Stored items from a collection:
************

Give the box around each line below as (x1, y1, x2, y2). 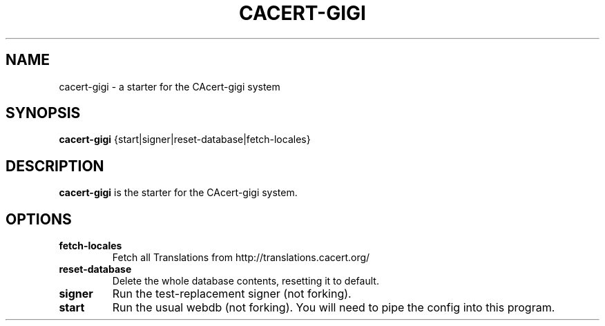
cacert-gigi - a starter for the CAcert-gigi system (59, 80, 280, 93)
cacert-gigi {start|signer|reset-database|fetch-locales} (59, 133, 311, 146)
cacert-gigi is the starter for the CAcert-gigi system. (59, 186, 298, 199)
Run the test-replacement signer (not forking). (112, 287, 352, 301)
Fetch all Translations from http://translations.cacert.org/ (112, 251, 370, 264)
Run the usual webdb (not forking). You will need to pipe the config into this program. (112, 300, 555, 315)
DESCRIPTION (6, 157, 104, 175)
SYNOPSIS (6, 104, 81, 122)
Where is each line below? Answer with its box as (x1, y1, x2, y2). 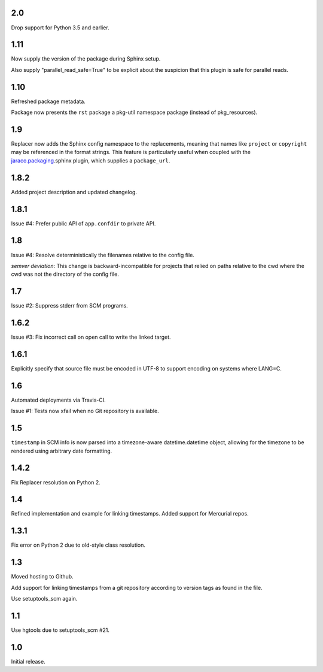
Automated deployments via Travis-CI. (11, 396, 106, 403)
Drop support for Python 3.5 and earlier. (11, 24, 110, 31)
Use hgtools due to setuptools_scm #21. (11, 626, 110, 634)
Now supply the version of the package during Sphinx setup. (11, 55, 161, 62)
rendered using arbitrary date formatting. (11, 447, 112, 454)
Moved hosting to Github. (11, 573, 74, 580)
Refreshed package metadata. (11, 98, 86, 105)
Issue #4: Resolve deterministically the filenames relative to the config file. (11, 251, 194, 258)
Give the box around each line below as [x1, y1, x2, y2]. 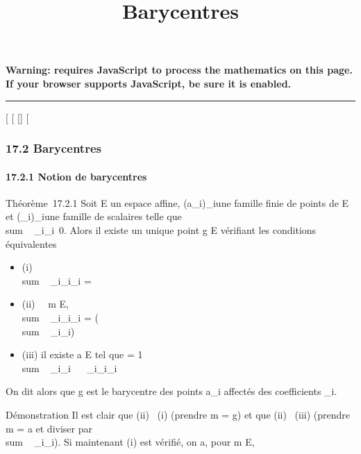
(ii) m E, [22, 296, 69, 311]
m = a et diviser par [6, 421, 92, 435]
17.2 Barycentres [6, 140, 101, 157]
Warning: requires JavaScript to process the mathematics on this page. [6, 62, 353, 77]
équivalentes [6, 236, 57, 251]
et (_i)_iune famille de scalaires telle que [6, 209, 182, 224]
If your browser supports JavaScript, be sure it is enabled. [6, 76, 292, 90]
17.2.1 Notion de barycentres [6, 169, 147, 183]
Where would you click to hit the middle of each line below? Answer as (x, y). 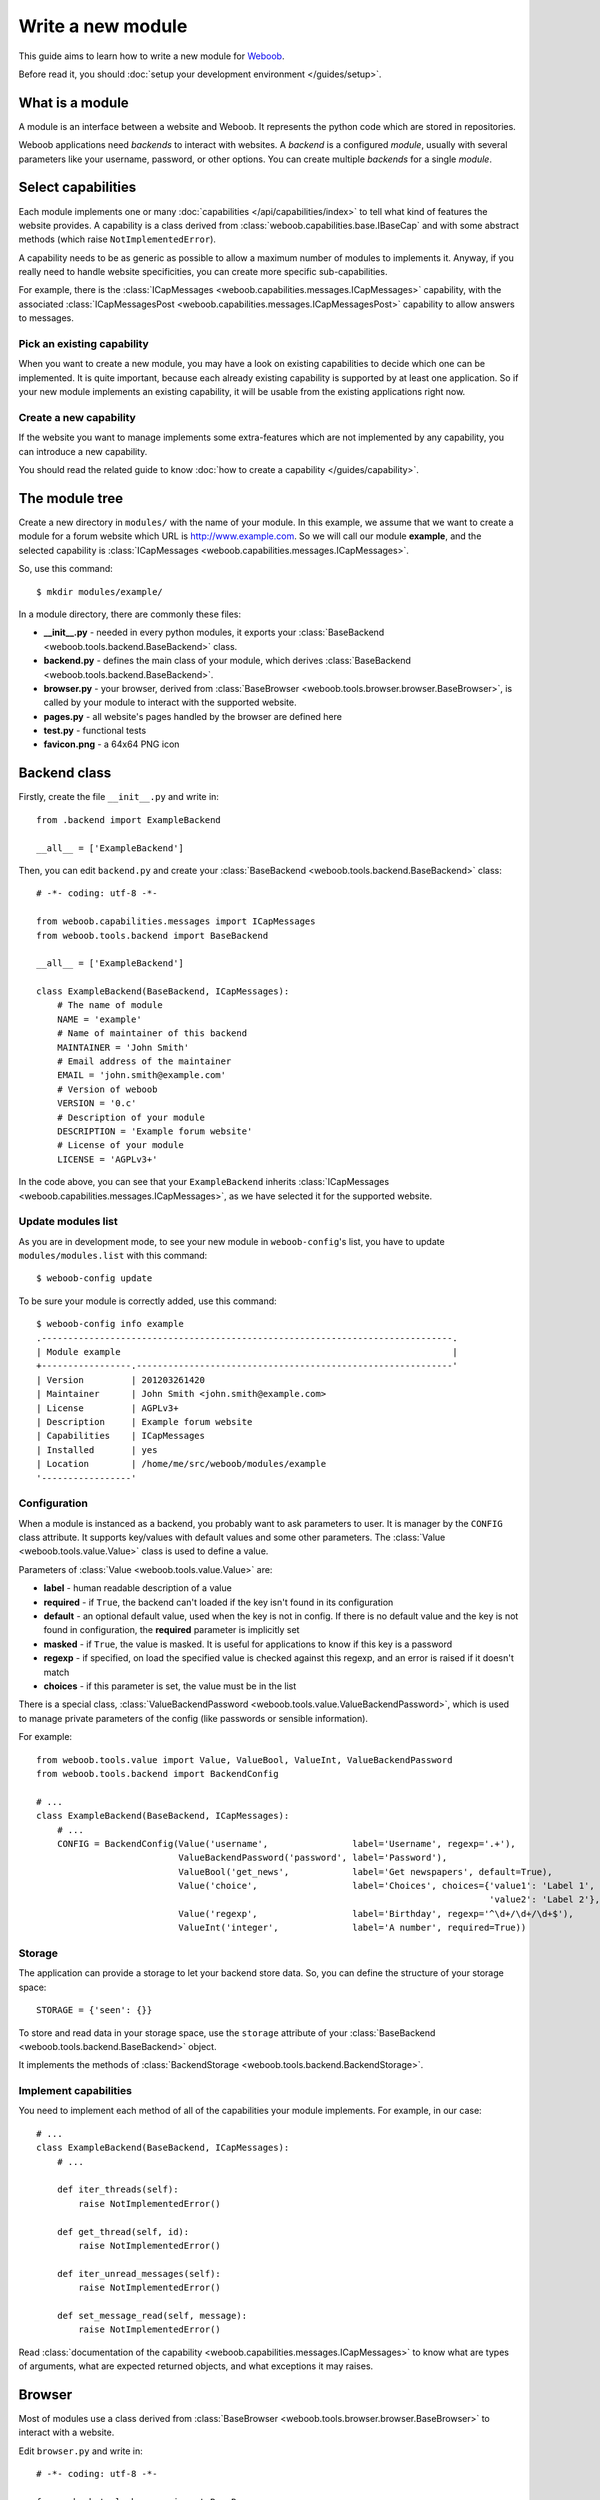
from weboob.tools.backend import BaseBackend (152, 935)
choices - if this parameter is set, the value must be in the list (170, 1686)
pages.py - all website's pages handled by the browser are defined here (192, 716)
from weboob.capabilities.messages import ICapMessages (176, 921)
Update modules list (68, 1222)
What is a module (73, 102)
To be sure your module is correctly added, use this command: (147, 1301)
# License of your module (120, 1145)
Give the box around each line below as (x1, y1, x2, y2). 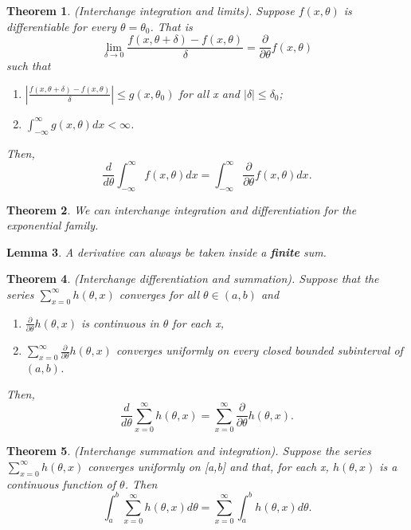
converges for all (119, 285, 200, 302)
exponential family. (6, 217, 99, 234)
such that (6, 57, 51, 74)
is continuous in (80, 314, 159, 331)
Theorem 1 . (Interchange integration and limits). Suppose (6, 2, 295, 18)
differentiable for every (6, 18, 116, 34)
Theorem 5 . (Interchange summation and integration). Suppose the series (6, 442, 371, 459)
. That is (150, 18, 193, 34)
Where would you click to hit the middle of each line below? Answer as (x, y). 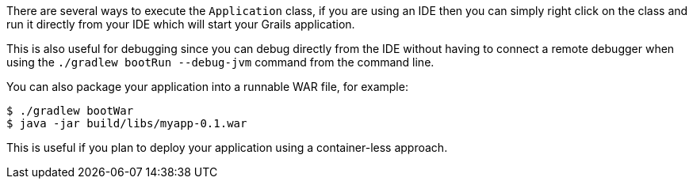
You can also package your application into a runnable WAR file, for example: (207, 87)
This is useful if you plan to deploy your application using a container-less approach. (227, 147)
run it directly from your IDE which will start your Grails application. (181, 24)
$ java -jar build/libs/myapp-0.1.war (127, 123)
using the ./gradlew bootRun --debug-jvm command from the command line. (220, 62)
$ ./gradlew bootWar (70, 111)
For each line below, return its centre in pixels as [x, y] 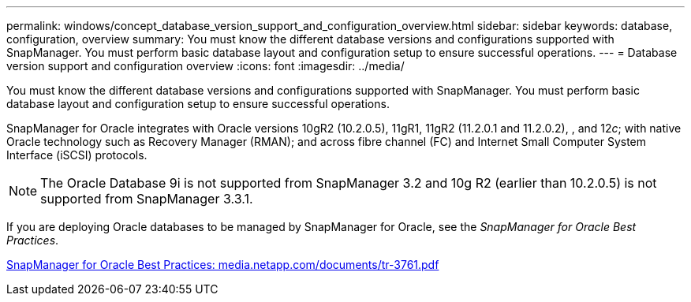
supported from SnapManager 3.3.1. [147, 199]
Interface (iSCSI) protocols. [77, 155]
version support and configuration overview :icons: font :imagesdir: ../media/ [205, 66]
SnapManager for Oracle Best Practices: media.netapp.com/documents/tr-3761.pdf [223, 265]
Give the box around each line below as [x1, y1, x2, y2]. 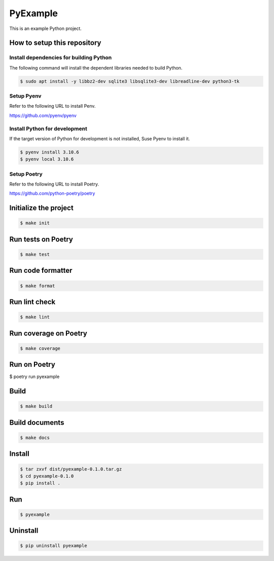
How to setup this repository [9, 39, 101, 47]
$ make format [20, 283, 55, 289]
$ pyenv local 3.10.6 [20, 157, 74, 162]
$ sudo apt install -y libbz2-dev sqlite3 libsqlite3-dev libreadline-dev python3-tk [20, 78, 239, 84]
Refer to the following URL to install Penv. [9, 103, 96, 109]
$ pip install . [20, 480, 61, 486]
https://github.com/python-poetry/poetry [9, 191, 95, 197]
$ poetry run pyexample [9, 373, 60, 380]
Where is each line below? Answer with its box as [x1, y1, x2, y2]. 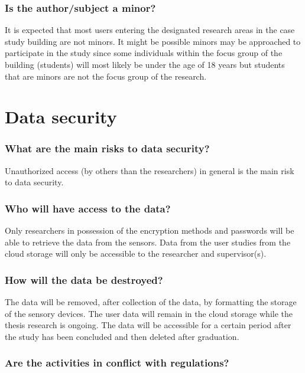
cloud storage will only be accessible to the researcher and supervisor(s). [5, 247, 267, 260]
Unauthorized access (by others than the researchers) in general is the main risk [5, 164, 294, 176]
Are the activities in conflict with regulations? [5, 355, 229, 370]
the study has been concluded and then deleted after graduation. [5, 330, 239, 342]
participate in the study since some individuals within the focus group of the [5, 47, 283, 59]
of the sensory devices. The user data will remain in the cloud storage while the [5, 307, 293, 319]
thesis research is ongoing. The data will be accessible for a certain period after [5, 319, 291, 331]
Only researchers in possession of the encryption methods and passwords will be [5, 224, 294, 237]
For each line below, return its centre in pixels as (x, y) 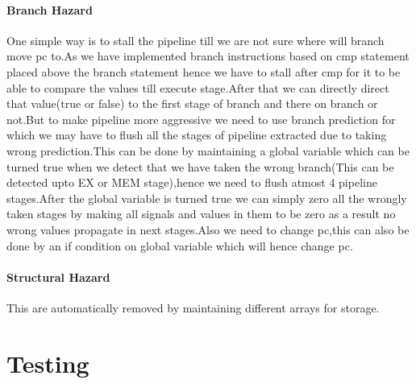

************

- _Instructions to follow_:
All of the records must come back exactly as they stand, minus every picture.

- _Solution_:
Give the box around each line below as (x1, y1, x2, y2). 
cacert-gigi - a starter for the CAcert-gigi system (59, 80, 280, 93)
cacert-gigi {start|signer|reset-database|fetch-locales} (59, 133, 311, 146)
cacert-gigi is the starter for the CAcert-gigi system. (59, 186, 298, 199)
Run the test-replacement signer (not forking). (112, 287, 352, 301)
Fetch all Translations from http://translations.cacert.org/ (112, 251, 370, 264)
Run the usual webdb (not forking). You will need to pipe the config into this program. (112, 300, 555, 315)
DESCRIPTION (6, 157, 104, 175)
SYNOPSIS (6, 104, 81, 122)
Where is each line below? Answer with its box as (x1, y1, x2, y2). 
Automated deployments via Travis-CI. (11, 396, 106, 403)
Drop support for Python 3.5 and earlier. (11, 24, 110, 31)
Use hgtools due to setuptools_scm #21. (11, 626, 110, 634)
Now supply the version of the package during Sphinx setup. (11, 55, 161, 62)
rendered using arbitrary date formatting. (11, 447, 112, 454)
Moved hosting to Github. (11, 573, 74, 580)
Refreshed package metadata. (11, 98, 86, 105)
Issue #4: Resolve deterministically the filenames relative to the config file. (11, 251, 194, 258)
Give the box around each line below as [x1, y1, x2, y2]. 
(ii) m E, [22, 296, 69, 311]
m = a et diviser par [6, 421, 92, 435]
17.2 Barycentres [6, 140, 101, 157]
Warning: requires JavaScript to process the mathematics on this page. [6, 62, 353, 77]
équivalentes [6, 236, 57, 251]
et (_i)_iune famille de scalaires telle que [6, 209, 182, 224]
If your browser supports JavaScript, be sure it is enabled. [6, 76, 292, 90]
17.2.1 Notion de barycentres [6, 169, 147, 183]
Where would you click to hit the middle of each line below? Answer as (x, y). 
from weboob.tools.backend import BaseBackend (152, 935)
choices - if this parameter is set, the value must be in the list (170, 1686)
pages.py - all website's pages handled by the browser are defined here (192, 716)
from weboob.capabilities.messages import ICapMessages (176, 921)
Update modules list (68, 1222)
What is a module (73, 102)
To be sure your module is correctly added, use this command: (147, 1301)
# License of your module (120, 1145)
Give the box around each line below as (x1, y1, x2, y2). 
converges for all (119, 285, 200, 302)
exponential family. (6, 217, 99, 234)
such that (6, 57, 51, 74)
is continuous in (80, 314, 159, 331)
Theorem 1 . (Interchange integration and limits). Suppose (6, 2, 295, 18)
differentiable for every (6, 18, 116, 34)
Theorem 5 . (Interchange summation and integration). Suppose the series (6, 442, 371, 459)
. That is (150, 18, 193, 34)
Where would you click to hit the middle of each line below? Answer as (x, y). 
You can also package your application into a runnable WAR file, for example: (207, 87)
This is useful if you plan to deploy your application using a container-less approach. (227, 147)
run it directly from your IDE which will start your Grails application. (181, 24)
$ java -jar build/libs/myapp-0.1.war (127, 123)
using the ./gradlew bootRun --debug-jvm command from the command line. (220, 62)
$ ./gradlew bootWar (70, 111)
For each line below, return its centre in pixels as [x, y] 
supported from SnapManager 3.3.1. [147, 199]
Interface (iSCSI) protocols. [77, 155]
version support and configuration overview :icons: font :imagesdir: ../media/ [205, 66]
SnapManager for Oracle Best Practices: media.netapp.com/documents/tr-3761.pdf [223, 265]
Give the box around each line below as [x1, y1, x2, y2]. 
How to setup this repository [9, 39, 101, 47]
$ make format [20, 283, 55, 289]
$ pyenv local 3.10.6 [20, 157, 74, 162]
$ sudo apt install -y libbz2-dev sqlite3 libsqlite3-dev libreadline-dev python3-tk [20, 78, 239, 84]
Refer to the following URL to install Penv. [9, 103, 96, 109]
$ pip install . [20, 480, 61, 486]
https://github.com/python-poetry/poetry [9, 191, 95, 197]
$ poetry run pyexample [9, 373, 60, 380]
Where is each line below? Answer with its box as [x1, y1, x2, y2]. 
cloud storage will only be accessible to the researcher and supervisor(s). [5, 247, 267, 260]
Unauthorized access (by others than the researchers) in general is the main risk [5, 164, 294, 176]
Are the activities in conflict with regulations? [5, 355, 229, 370]
the study has been concluded and then deleted after graduation. [5, 330, 239, 342]
participate in the study since some individuals within the focus group of the [5, 47, 283, 59]
of the sensory devices. The user data will remain in the cloud storage while the [5, 307, 293, 319]
thesis research is ongoing. The data will be accessible for a certain period after [5, 319, 291, 331]
Only researchers in possession of the encryption methods and passwords will be [5, 224, 294, 237]
For each line below, return its centre in pixels as (x, y) 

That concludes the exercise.